**ABOUT THIS TASK**
The required result is a line count: how many lines in this data hold the word "Rust". Give only that.

────────────────────────────────────────

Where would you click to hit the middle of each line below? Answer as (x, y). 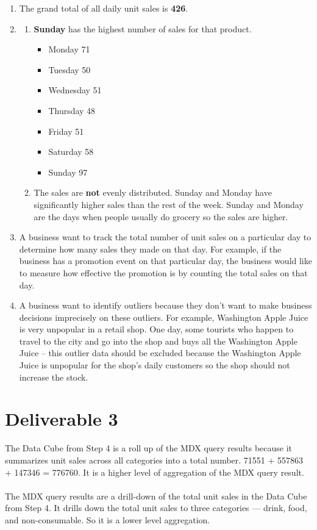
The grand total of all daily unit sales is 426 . (104, 8)
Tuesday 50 (69, 69)
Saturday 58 (71, 152)
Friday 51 (66, 131)
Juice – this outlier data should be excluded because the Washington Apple (160, 353)
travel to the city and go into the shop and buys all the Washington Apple (158, 341)
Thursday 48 (72, 110)
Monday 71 (69, 49)
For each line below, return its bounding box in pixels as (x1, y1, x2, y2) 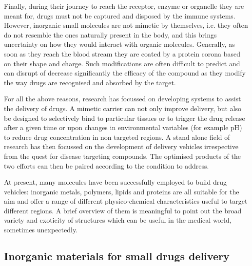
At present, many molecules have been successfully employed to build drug (4, 177, 227, 187)
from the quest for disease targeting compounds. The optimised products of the (4, 151, 241, 161)
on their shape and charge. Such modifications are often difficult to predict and (4, 58, 240, 68)
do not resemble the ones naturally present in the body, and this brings (4, 29, 217, 39)
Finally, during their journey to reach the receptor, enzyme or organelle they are (4, 1, 244, 11)
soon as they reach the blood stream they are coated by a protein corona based (4, 48, 241, 58)
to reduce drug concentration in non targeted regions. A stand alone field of (4, 132, 230, 142)
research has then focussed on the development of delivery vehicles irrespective (4, 141, 238, 152)
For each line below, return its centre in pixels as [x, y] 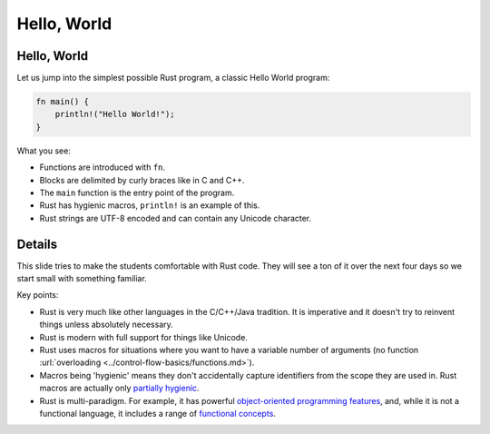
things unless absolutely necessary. [107, 325]
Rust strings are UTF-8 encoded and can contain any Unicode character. [176, 218]
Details [37, 244]
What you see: [44, 151]
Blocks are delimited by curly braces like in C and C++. [142, 180]
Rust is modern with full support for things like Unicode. [144, 337]
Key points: [38, 295]
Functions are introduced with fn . [103, 167]

────────────────────────────────────────

**WRITTEN SOLUTION**
2